- Opening Delimiter -

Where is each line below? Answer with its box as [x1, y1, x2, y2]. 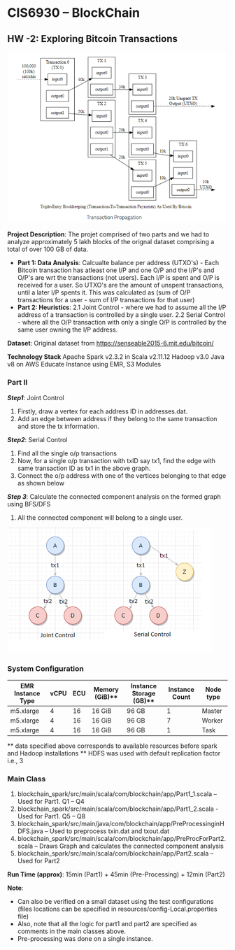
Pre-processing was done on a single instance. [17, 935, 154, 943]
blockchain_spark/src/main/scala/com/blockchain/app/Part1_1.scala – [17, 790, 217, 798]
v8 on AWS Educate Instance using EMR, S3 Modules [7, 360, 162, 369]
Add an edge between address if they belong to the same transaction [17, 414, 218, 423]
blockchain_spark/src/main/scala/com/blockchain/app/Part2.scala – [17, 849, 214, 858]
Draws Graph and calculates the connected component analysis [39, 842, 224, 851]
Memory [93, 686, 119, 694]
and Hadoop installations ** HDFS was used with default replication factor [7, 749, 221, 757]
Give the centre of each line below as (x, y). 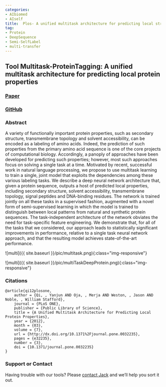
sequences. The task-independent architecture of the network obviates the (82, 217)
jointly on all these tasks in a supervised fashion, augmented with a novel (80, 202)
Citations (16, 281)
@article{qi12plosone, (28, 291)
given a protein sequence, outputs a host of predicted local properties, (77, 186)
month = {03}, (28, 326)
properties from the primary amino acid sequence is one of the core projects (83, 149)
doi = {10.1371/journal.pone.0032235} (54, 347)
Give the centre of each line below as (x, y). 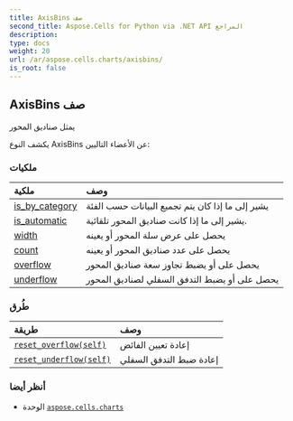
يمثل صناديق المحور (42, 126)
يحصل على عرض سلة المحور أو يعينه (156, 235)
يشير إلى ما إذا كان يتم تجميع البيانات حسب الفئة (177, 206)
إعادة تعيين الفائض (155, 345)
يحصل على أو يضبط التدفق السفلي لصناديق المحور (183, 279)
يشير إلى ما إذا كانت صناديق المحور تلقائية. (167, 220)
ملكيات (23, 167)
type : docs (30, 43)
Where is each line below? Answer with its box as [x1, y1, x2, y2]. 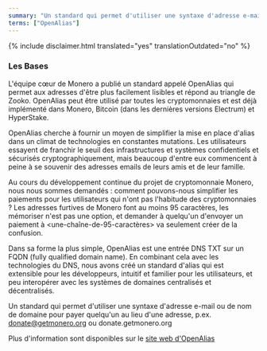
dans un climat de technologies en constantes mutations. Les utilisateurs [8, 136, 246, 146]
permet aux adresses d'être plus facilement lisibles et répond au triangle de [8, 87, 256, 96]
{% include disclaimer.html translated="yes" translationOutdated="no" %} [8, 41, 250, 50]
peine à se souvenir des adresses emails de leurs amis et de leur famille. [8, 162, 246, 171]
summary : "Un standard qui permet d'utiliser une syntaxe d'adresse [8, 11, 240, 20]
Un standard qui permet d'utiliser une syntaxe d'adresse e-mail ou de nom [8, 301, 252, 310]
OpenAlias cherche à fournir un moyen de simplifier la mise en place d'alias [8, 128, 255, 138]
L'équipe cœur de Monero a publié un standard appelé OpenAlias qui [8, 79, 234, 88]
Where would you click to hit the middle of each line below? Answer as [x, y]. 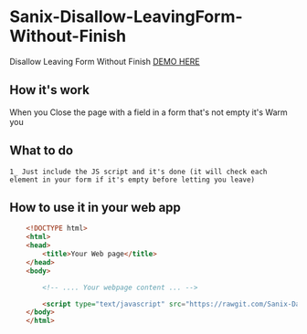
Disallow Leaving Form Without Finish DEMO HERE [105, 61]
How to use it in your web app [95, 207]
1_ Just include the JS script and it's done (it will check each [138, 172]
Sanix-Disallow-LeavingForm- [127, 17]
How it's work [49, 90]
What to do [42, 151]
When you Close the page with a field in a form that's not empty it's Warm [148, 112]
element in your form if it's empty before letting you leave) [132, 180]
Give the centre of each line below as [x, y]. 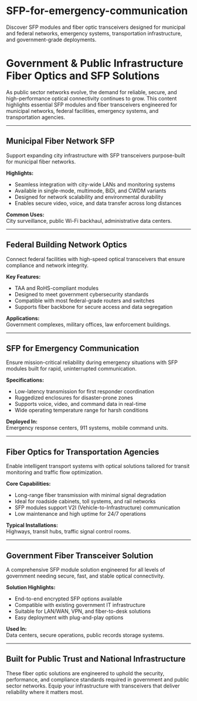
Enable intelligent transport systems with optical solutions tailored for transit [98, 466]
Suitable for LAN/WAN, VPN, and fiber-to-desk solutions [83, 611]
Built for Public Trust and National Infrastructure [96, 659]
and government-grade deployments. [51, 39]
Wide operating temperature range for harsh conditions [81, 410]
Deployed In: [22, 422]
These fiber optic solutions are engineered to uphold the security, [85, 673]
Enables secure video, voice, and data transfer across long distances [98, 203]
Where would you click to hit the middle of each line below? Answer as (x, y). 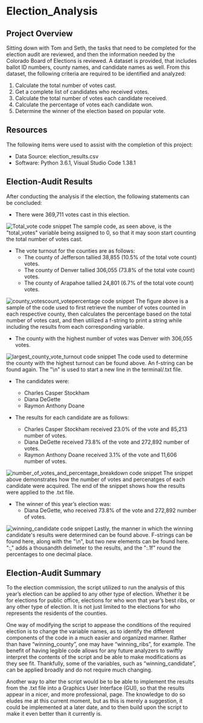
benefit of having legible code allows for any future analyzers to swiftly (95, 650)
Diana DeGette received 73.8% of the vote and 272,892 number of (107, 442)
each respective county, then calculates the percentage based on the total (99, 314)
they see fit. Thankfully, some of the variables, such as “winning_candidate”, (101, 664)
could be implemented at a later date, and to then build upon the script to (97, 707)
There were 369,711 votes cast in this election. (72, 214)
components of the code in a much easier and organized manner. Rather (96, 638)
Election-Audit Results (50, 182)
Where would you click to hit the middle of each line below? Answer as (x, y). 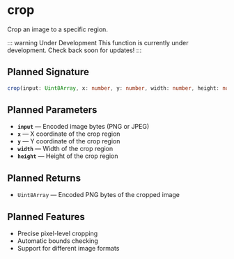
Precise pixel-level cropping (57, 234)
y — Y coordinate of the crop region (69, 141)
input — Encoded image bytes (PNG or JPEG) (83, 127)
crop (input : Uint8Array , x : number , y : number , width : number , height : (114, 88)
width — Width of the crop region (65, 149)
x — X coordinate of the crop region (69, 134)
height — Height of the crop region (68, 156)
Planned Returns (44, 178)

- Closing Delimiter -

**Required work:**
Copy out every line of the entries where the string "fiber" shows up.

**Solution below:**
Suitable for LAN/WAN, VPN, and fiber-to-desk solutions [83, 611]
These fiber optic solutions are engineered to uphold the security, [85, 673]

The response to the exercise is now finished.